Start of Supplied data

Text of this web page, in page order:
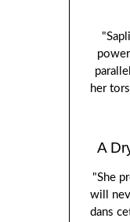
her
A
"She
will
dans
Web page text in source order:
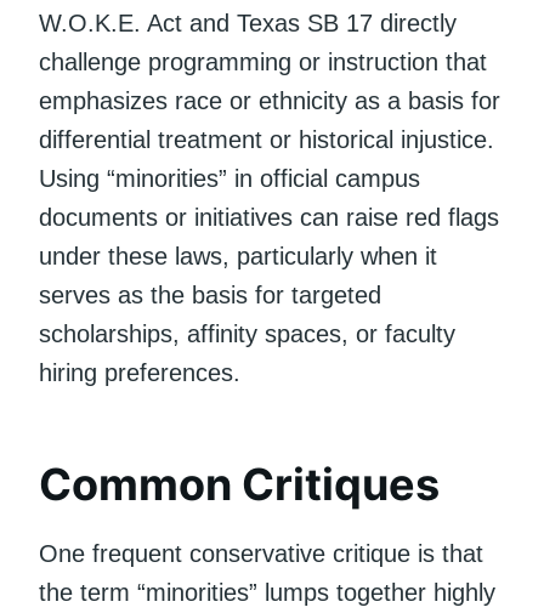
W.O.K.E. Act and Texas SB 17 directly
challenge programming or instruction that
emphasizes race or ethnicity as a basis for
differential treatment or historical injustice.
Using “minorities” in official campus
documents or initiatives can raise red flags
under these laws, particularly when it
serves as the basis for targeted
scholarships, affinity spaces, or faculty
hiring preferences.
Common Critiques
One frequent conservative critique is that
the term “minorities” lumps together highly
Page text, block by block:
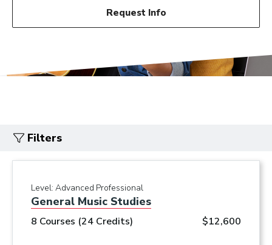
Request Info
Filters
Level: Advanced Professional
General Music Studies
$12,600
8 Courses (24 Credits)
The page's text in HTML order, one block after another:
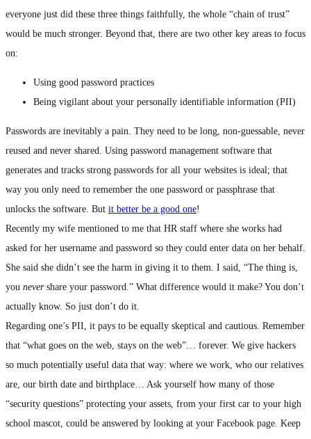
everyone just did these three things faithfully, the whole “chain of trust”
would be much stronger. Beyond that, there are two other key areas to focus
on:
Using good password practices
Being vigilant about your personally identifiable information (PII)
Passwords are inevitably a pain. They need to be long, non-guessable, never
reused and never shared. Using password management software that
generates and tracks strong passwords for all your websites is ideal; that
way you only need to remember the one password or passphrase that
unlocks the software. But it better be a good one!
Recently my wife mentioned to me that HR staff where she works had
asked for her username and password so they could enter data on her behalf.
She said she didn’t see the harm in giving it to them. I said, “The thing is,
you nevershare your password.” What difference would it make? You don’t
actually know. So just don’t do it.
Regarding one’s PII, it pays to be equally skeptical and cautious. Remember
that “what goes on the web, stays on the web”… forever. We give hackers
so much potentially useful data that way: where we work, who our relatives
are, our birth date and birthplace… Ask yourself how many of those
“security questions” protecting your assets, from your first car to your high
school mascot, could be answered by looking at your Facebook page. Keep
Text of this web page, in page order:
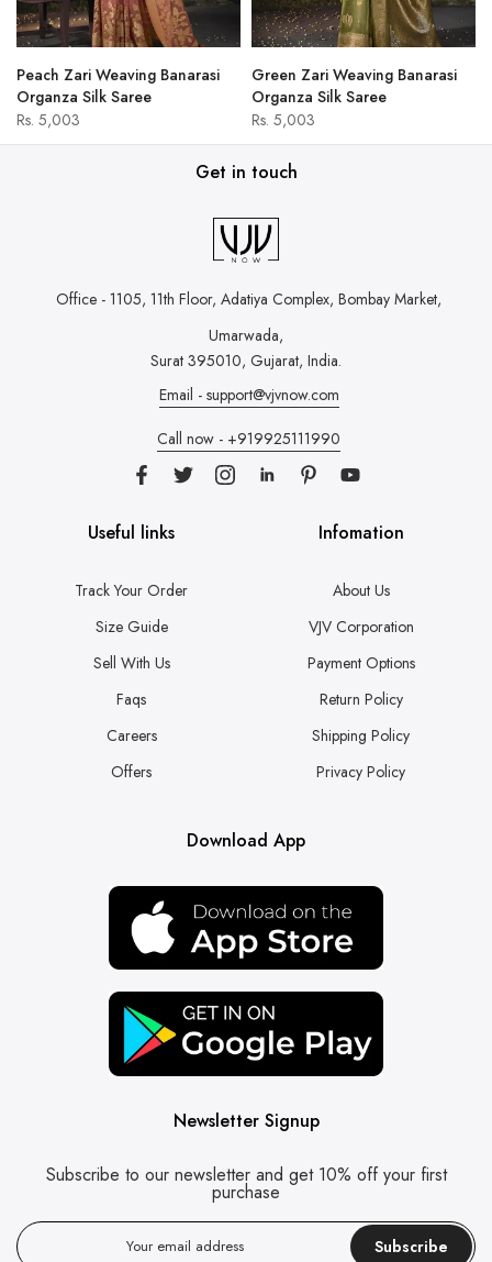
Peach Zari Weaving Banarasi
Organza Silk Saree
Rs. 5,003
Green Zari Weaving Banarasi
Organza Silk Saree
Rs. 5,003
Get in touch
Office - 1105, 11th Floor, Adatiya Complex, Bombay Market,
Umarwada,
Surat 395010, Gujarat, India.
Email - support@vjvnow.com
Call now - +919925111990
Useful links
Track Your Order
Size Guide
Sell With Us
Faqs
Careers
Offers
Infomation
About Us
VJV Corporation
Payment Options
Return Policy
Shipping Policy
Privacy Policy
Download App
Newsletter Signup
Subscribe to our newsletter and get 10% off your first
purchase
Subscribe
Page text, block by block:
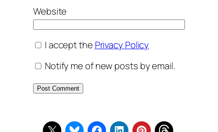
Website
I accept the Privacy Policy
Notify me of new posts by email.
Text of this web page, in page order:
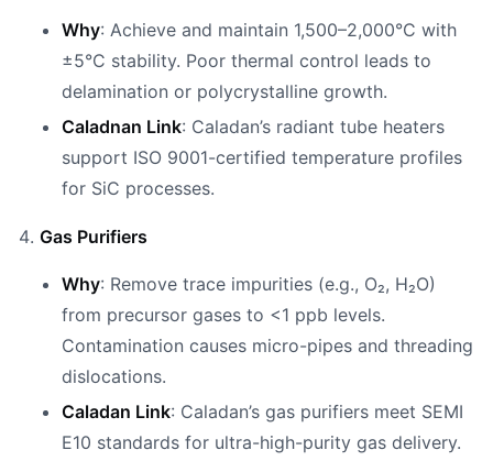
Why: Achieve and maintain 1,500–2,000°C with
±5°C stability. Poor thermal control leads to
delamination or polycrystalline growth.
Caladnan Link: Caladan’s radiant tube heaters
support ISO 9001-certified temperature profiles
for SiC processes.
Gas Purifiers
Why: Remove trace impurities (e.g., O₂, H₂O)
from precursor gases to <1 ppb levels.
Contamination causes micro-pipes and threading
dislocations.
Caladan Link: Caladan’s gas purifiers meet SEMI
E10 standards for ultra-high-purity gas delivery.
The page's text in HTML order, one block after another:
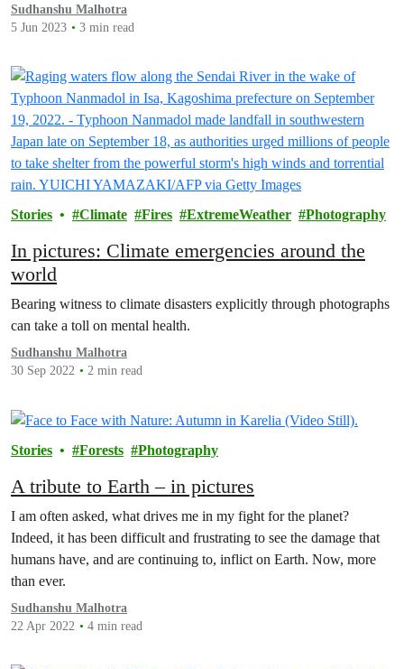
Sudhanshu Malhotra
5 Jun 2023
3 min read
Stories Climate Fires ExtremeWeather Photography
In pictures: Climate emergencies around the
world
Bearing witness to climate disasters explicitly through photographs
can take a toll on mental health.
Sudhanshu Malhotra
30 Sep 2022
2 min read
Stories Forests Photography
A tribute to Earth – in pictures
I am often asked, what drives me in my fight for the planet?
Indeed, it has been difficult and frustrating to see the damage that
humans have, and are continuing to, inflict on Earth. Now, more
than ever.
Sudhanshu Malhotra
22 Apr 2022
4 min read

End of Supplied data

**Aim of the task:**
Repeat every record exactly, but not the pictures.

**Solution to this problem:**
Text of this web page, in page order:
her
A
"She
will
dans
Web page text in source order:
W.O.K.E. Act and Texas SB 17 directly
challenge programming or instruction that
emphasizes race or ethnicity as a basis for
differential treatment or historical injustice.
Using “minorities” in official campus
documents or initiatives can raise red flags
under these laws, particularly when it
serves as the basis for targeted
scholarships, affinity spaces, or faculty
hiring preferences.
Common Critiques
One frequent conservative critique is that
the term “minorities” lumps together highly
Page text, block by block:
Request Info
Filters
Level: Advanced Professional
General Music Studies
$12,600
8 Courses (24 Credits)
The page's text in HTML order, one block after another:
everyone just did these three things faithfully, the whole “chain of trust”
would be much stronger. Beyond that, there are two other key areas to focus
on:
Using good password practices
Being vigilant about your personally identifiable information (PII)
Passwords are inevitably a pain. They need to be long, non-guessable, never
reused and never shared. Using password management software that
generates and tracks strong passwords for all your websites is ideal; that
way you only need to remember the one password or passphrase that
unlocks the software. But it better be a good one!
Recently my wife mentioned to me that HR staff where she works had
asked for her username and password so they could enter data on her behalf.
She said she didn’t see the harm in giving it to them. I said, “The thing is,
you nevershare your password.” What difference would it make? You don’t
actually know. So just don’t do it.
Regarding one’s PII, it pays to be equally skeptical and cautious. Remember
that “what goes on the web, stays on the web”… forever. We give hackers
so much potentially useful data that way: where we work, who our relatives
are, our birth date and birthplace… Ask yourself how many of those
“security questions” protecting your assets, from your first car to your high
school mascot, could be answered by looking at your Facebook page. Keep
Text of this web page, in page order:
Peach Zari Weaving Banarasi
Organza Silk Saree
Rs. 5,003
Green Zari Weaving Banarasi
Organza Silk Saree
Rs. 5,003
Get in touch
Office - 1105, 11th Floor, Adatiya Complex, Bombay Market,
Umarwada,
Surat 395010, Gujarat, India.
Email - support@vjvnow.com
Call now - +919925111990
Useful links
Track Your Order
Size Guide
Sell With Us
Faqs
Careers
Offers
Infomation
About Us
VJV Corporation
Payment Options
Return Policy
Shipping Policy
Privacy Policy
Download App
Newsletter Signup
Subscribe to our newsletter and get 10% off your first
purchase
Subscribe
Page text, block by block:
Website
I accept the Privacy Policy
Notify me of new posts by email.
Text of this web page, in page order:
Why: Achieve and maintain 1,500–2,000°C with
±5°C stability. Poor thermal control leads to
delamination or polycrystalline growth.
Caladnan Link: Caladan’s radiant tube heaters
support ISO 9001-certified temperature profiles
for SiC processes.
Gas Purifiers
Why: Remove trace impurities (e.g., O₂, H₂O)
from precursor gases to <1 ppb levels.
Contamination causes micro-pipes and threading
dislocations.
Caladan Link: Caladan’s gas purifiers meet SEMI
E10 standards for ultra-high-purity gas delivery.
The page's text in HTML order, one block after another:
Sudhanshu Malhotra
5 Jun 2023
3 min read
Stories Climate Fires ExtremeWeather Photography
In pictures: Climate emergencies around the
world
Bearing witness to climate disasters explicitly through photographs
can take a toll on mental health.
Sudhanshu Malhotra
30 Sep 2022
2 min read
Stories Forests Photography
A tribute to Earth – in pictures
I am often asked, what drives me in my fight for the planet?
Indeed, it has been difficult and frustrating to see the damage that
humans have, and are continuing to, inflict on Earth. Now, more
than ever.
Sudhanshu Malhotra
22 Apr 2022
4 min read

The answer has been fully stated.